When you go up on the plane and look out of the window, all we seen lot of empty space!
Just need the will to release the land

May 20, 2015

Member (41 posts)

bwge;2545636
I would not blame Maggie completely, it was a good thing to get people on the property ladder and thousands have benefited from this.

what has screwed the whole scenario is the BUY To Let guys.
Put 15% deposit and the RENT will be TWICE the interest only mortgage payment.
and the LOW interest rates has to be blamed on this.

One of my friend has over 200 BTL properties.
so what is the way out???



Problem imo is the supply and cost of land.

Strangle supply of land, restricct building permits and permitted developments and you choke the market to pay stupid prices.

New green builds and off-grid developments have a chance to dramatically change lifestyles and resolve housing shortage but Councils and big G will not move.
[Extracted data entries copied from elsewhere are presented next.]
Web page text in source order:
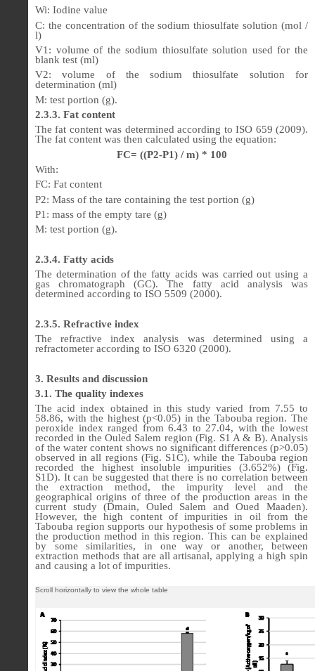
Wi: Iodine value
C: the concentration of the sodium thiosulfate solution (mol /
l)
V1: volume of the sodium thiosulfate solution used for the
blank test (ml)
V2: volume of the sodium thiosulfate solution for
determination (ml)
M: test portion (g).
2.3.3. Fat content
The fat content was determined according to ISO 659 (2009).
The fat content was then calculated using the equation:
FC= ((P2-P1) / m) * 100
With:
FC: Fat content
P2: Mass of the tare containing the test portion (g)
P1: mass of the empty tare (g)
M: test portion (g).
2.3.4. Fatty acids
The determination of the fatty acids was carried out using a
gas chromatograph (GC). The fatty acid analysis was
determined according to ISO 5509 (2000).
2.3.5. Refractive index
The refractive index analysis was determined using a
refractometer according to ISO 6320 (2000).
3. Results and discussion
3.1. The quality indexes
The acid index obtained in this study varied from 7.55 to
58.86, with the highest (p<0.05) in the Tabouba region. The
peroxide index ranged from 6.43 to 27.04, with the lowest
recorded in the Ouled Salem region (Fig. S1 A & B). Analysis
of the water content shows no significant differences (p>0.05)
observed in all regions (Fig. S1C), while the Tabouba region
recorded the highest insoluble impurities (3.652%) (Fig.
S1D). It can be suggested that there is no correlation between
the extraction method, the impurity level and the
geographical origins of three of the production areas in the
current study (Dmain, Ouled Salem and Oued Maaden).
However, the high content of impurities in oil from the
Tabouba region supports our hypothesis of some problems in
the production method in this region. This can be explained
by some similarities, in one way or another, between
extraction methods that are all artisanal, applying a high spin
and causing a lot of impurities.
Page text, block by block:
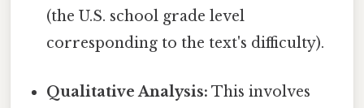
(the U.S. school grade level
corresponding to the text's difficulty).
Qualitative Analysis: This involves
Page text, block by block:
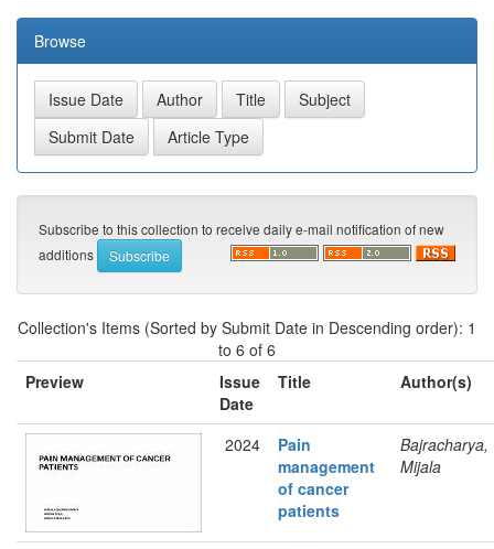
Browse
Subscribe to this collection to receive daily e-mail notification of new
additions
Collection's Items (Sorted by Submit Date in Descending order): 1
to 6 of 6
Preview
Issue
Date
Title Author(s)
2024
Pain
management
of cancer
patients
Bajracharya,
Mijala
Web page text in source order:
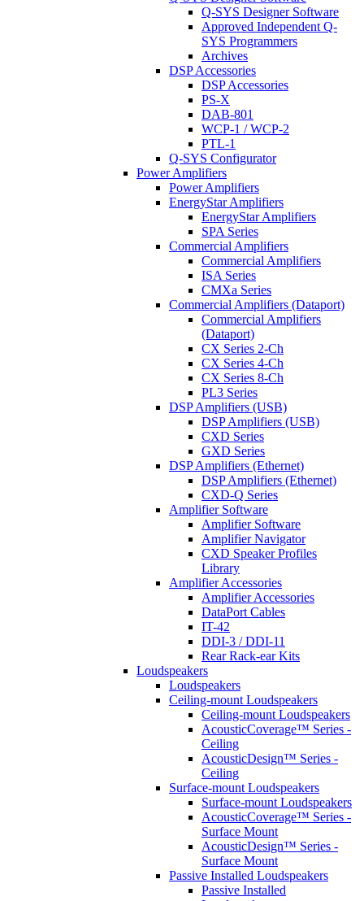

Whole country is in the hands of the Lords and Barrons with vested interests to keep prices high.

May 20, 2015

Member (16457 posts)

maybe one of the ways to rectify this scenario is to shake out the BTL owners
The question is HOW?
> Many of the tenants are on housing benefit, so costing the Govt in Billions - maybe tighten the benefit laws, If the 3 million East Eurpeans immigrants can find work, then why cant the Brits find work????
> Maybe apply a premium to Interest rates to the BTL mortgages
> Rent Controls

C'mon Cameron, get cracking!

May 20, 2015

Member (41 posts)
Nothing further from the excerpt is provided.